HOW TO COMPLETE THIS TASK: Please give back, word for word, only the lines starting at the one containing "6000-12000元" and ending at the one containing "仓山区 不限经验 不限学历" within the material below.

RECORDS TO USE:

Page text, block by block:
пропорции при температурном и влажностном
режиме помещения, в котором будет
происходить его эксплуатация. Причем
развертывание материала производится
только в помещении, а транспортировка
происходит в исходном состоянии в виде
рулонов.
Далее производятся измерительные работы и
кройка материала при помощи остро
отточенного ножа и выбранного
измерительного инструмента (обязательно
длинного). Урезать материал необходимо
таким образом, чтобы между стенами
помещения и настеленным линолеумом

---

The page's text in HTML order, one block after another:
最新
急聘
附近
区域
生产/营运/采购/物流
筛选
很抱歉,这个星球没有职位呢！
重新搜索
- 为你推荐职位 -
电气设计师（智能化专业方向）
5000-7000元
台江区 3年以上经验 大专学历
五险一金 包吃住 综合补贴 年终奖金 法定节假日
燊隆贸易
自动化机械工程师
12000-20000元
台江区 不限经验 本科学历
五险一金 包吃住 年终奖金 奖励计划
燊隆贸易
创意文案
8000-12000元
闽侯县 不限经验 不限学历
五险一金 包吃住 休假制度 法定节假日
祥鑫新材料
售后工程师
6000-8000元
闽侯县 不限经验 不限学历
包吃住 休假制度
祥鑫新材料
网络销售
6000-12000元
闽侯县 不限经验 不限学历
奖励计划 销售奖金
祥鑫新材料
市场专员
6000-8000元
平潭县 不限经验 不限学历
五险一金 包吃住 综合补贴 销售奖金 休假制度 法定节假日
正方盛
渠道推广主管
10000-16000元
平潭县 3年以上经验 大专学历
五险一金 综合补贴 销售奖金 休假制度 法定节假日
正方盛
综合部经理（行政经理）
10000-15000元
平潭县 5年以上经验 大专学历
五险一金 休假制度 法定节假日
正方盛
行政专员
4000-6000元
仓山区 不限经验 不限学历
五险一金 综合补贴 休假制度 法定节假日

SOLUTION:
6000-12000元
闽侯县 不限经验 不限学历
奖励计划 销售奖金
祥鑫新材料
市场专员
6000-8000元
平潭县 不限经验 不限学历
五险一金 包吃住 综合补贴 销售奖金 休假制度 法定节假日
正方盛
渠道推广主管
10000-16000元
平潭县 3年以上经验 大专学历
五险一金 综合补贴 销售奖金 休假制度 法定节假日
正方盛
综合部经理（行政经理）
10000-15000元
平潭县 5年以上经验 大专学历
五险一金 休假制度 法定节假日
正方盛
行政专员
4000-6000元
仓山区 不限经验 不限学历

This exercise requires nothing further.